Exercise goal:
Print exactly the lines that run from the first line of the material to the line containing "que o usuário", both ends included, and skip the pictures.

### Data supplied ###

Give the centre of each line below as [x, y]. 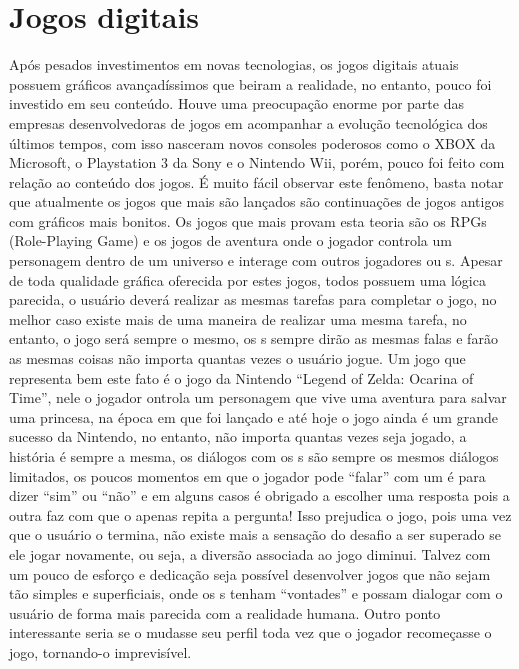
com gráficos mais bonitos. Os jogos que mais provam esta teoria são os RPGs [248, 220]
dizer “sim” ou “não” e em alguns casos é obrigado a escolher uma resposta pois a [259, 495]
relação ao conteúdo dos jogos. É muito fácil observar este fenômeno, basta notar [256, 181]
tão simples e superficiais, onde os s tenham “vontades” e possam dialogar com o [256, 593]
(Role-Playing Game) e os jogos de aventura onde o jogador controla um [230, 240]
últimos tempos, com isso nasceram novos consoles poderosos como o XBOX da [252, 142]
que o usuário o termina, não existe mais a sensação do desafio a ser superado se [255, 534]
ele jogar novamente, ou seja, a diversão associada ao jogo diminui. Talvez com [250, 553]
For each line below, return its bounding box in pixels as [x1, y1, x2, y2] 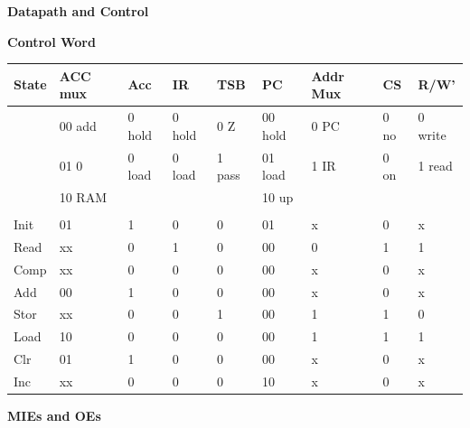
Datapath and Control [7, 2, 149, 20]
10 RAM [59, 188, 107, 206]
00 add [59, 116, 97, 135]
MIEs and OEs [7, 406, 101, 425]
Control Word [7, 32, 96, 51]
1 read [418, 156, 453, 175]
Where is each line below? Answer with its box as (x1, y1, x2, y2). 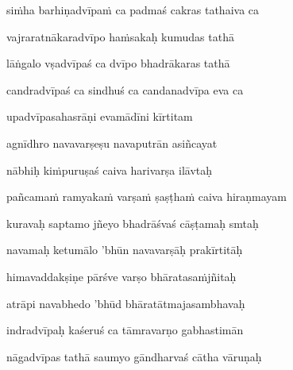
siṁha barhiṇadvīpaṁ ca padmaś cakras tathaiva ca (6, 2, 260, 17)
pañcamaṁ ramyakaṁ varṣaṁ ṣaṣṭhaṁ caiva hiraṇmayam (6, 188, 287, 205)
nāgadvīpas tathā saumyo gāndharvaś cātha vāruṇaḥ (6, 348, 262, 364)
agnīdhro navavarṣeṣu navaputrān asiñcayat (6, 134, 218, 151)
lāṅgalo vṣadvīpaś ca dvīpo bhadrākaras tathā (6, 55, 230, 71)
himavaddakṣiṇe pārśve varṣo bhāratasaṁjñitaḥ (6, 268, 237, 284)
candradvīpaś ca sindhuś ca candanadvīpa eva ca (6, 81, 244, 98)
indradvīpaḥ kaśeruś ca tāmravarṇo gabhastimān (6, 322, 244, 338)
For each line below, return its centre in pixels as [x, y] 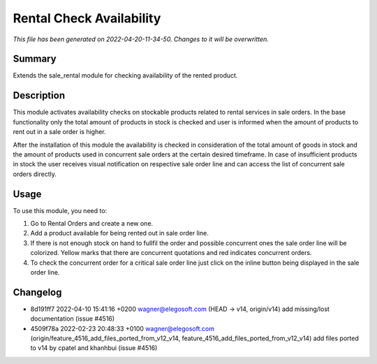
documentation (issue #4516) [73, 319]
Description [39, 95]
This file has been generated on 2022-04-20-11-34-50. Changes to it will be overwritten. [141, 39]
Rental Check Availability [87, 18]
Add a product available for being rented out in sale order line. [119, 233]
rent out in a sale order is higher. [59, 132]
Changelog [37, 292]
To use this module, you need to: [60, 210]

###

Result of this exercise:
Give the centre of each line below as [x, y]. 
com gráficos mais bonitos. Os jogos que mais provam esta teoria são os RPGs [248, 220]
dizer “sim” ou “não” e em alguns casos é obrigado a escolher uma resposta pois a [259, 495]
relação ao conteúdo dos jogos. É muito fácil observar este fenômeno, basta notar [256, 181]
tão simples e superficiais, onde os s tenham “vontades” e possam dialogar com o [256, 593]
(Role-Playing Game) e os jogos de aventura onde o jogador controla um [230, 240]
últimos tempos, com isso nasceram novos consoles poderosos como o XBOX da [252, 142]
que o usuário o termina, não existe mais a sensação do desafio a ser superado se [255, 534]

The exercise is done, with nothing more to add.